- Episode no.: Season 16 Episode 12
- Directed by: Trey Parker
- Written by: Trey Parker
- Based on: The Shining (Plot)
- Production code: 1612
- Original air date: October 24, 2012

Episode chronology
| ← Previous "Going Native" | Next → "A Scause for Applause" |
- South Park season 16

= A Nightmare on FaceTime =

"A Nightmare on FaceTime" is the twelfth episode of the sixteenth season of the American animated sitcom South Park, and the 235th episode of the series overall. It premiered on Comedy Central in the United States on October 24, 2012. In the story, aspects of which parody the 1980 film The Shining, Randy Marsh purchases a Blockbuster video store and demands that his reluctant family work in it on Halloween with him.

==Plot==
Randy Marsh announces to his family that he has purchased a Blockbuster video store outside of town for $10,000, a venture he believes will make them rich. His family is skeptical of this idea, since online video streaming and Redbox-DVD vending machines have made brick and mortar rental stores obsolete. This is illustrated by the eerie, abandoned-looking store, which houses ghosts, and which the citizens of South Park regard as a haunted house of sorts. Despite this, Randy forces his whole family to work at the store. When this precludes his son Stan from trick-or-treating with his friends, Kyle Broflovski resorts to using FaceTime on his and Stan's iPads in order for Stan to participate in the activity via telepresence. The boys dress up as the Avengers and throughout their walk, Eric Cartman becomes infuriated when people fail to recognize that he is dressed as the Hulk (which he blames instead on Stan's FaceTiming). When the boys see a convenience store being robbed, they charge into the store, playing the roles of superheroes. But when they see that it's being robbed by a group of thugs called the Redbox Killers, and that the Killers have murdered the store clerk, the boys flee. In so doing, they lose Kyle's iPad and a flyer for a Halloween party called the Monster Mash. The Redbox Killers find the iPad and flyer, torture Stan virtually, and learn that the boys are going to the Monster Mash. The Killers dump the iPad in a field before heading to the Monster Mash to silence the boys as witnesses.

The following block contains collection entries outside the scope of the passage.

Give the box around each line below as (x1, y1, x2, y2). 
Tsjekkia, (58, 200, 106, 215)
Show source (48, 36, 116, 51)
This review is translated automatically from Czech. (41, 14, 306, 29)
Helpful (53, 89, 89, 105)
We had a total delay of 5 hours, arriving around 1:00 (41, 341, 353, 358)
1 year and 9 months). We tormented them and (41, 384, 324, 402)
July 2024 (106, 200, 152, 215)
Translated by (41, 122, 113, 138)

Meanwhile, as the Blockbuster Video fails to attract customers, a desperate Randy begins to deteriorate. He experiences a vision of an old Blockbuster employee who warns him that the store will never succeed as long as Sharon and Stan's negative attitudes hinder it, and that Randy must do something "extreme" about them. He then begins wandering the store menacingly, stalking Sharon and Stan, oblivious to the sight of his daughter, Shelley, setting fire to the store.

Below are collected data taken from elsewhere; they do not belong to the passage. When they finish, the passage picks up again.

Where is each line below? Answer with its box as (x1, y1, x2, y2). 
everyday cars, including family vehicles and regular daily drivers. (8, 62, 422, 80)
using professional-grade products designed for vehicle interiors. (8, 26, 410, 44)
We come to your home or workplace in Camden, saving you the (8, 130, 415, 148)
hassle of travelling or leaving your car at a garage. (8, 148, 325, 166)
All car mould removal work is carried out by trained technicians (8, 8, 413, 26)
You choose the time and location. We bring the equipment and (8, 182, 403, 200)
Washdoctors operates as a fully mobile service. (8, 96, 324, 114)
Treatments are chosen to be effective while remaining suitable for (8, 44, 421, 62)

The boys report the Redbox Killers' crime to the police and are later reunited with Stan after Kyle's iPad is found and brought to the hospital. The police devise a plan to capture the Redbox Killers by sending one of their own, Peterson, into the Monster Mash as "GangnamStein", a portmanteau of Frankenstein's monster and "Gangnam Style" singer Psy. They use Kyle's iPad as GangnamStein's head, with the telepresent Stan providing navigation to Peterson. At one point, Randy commandeers Stan's iPad, sending Peterson on a rampage through town, resulting in him being fatally shot by the police, who realize too late that they killed Peterson and not a monster. The Redbox Killers are also captured. Stan "dies" when the iPad runs out of power. The following morning, after the Blockbuster store has burned down, Sharon finds Randy half-frozen in the snow but still alive—and tells him that they will be able to recover some of their money from the insurance company. Before she and Stan leave to get lunch, Stan sets his iPad to stream a movie and places it in Randy's hands.

== Reception ==
The episode received positive reviews from critics. Ryan McGee of The A.V. Club gave the episode a B rating, enjoying most aspects of the episode but ultimately stated the episode wasn't as "classic" as it could've been. Max Nicholson of IGN gave the episode an 8.6/10 "Great" rating, saying "this week's South Park delivered an admirable riff on The Shining, as well as some spot-on streaming media commentary".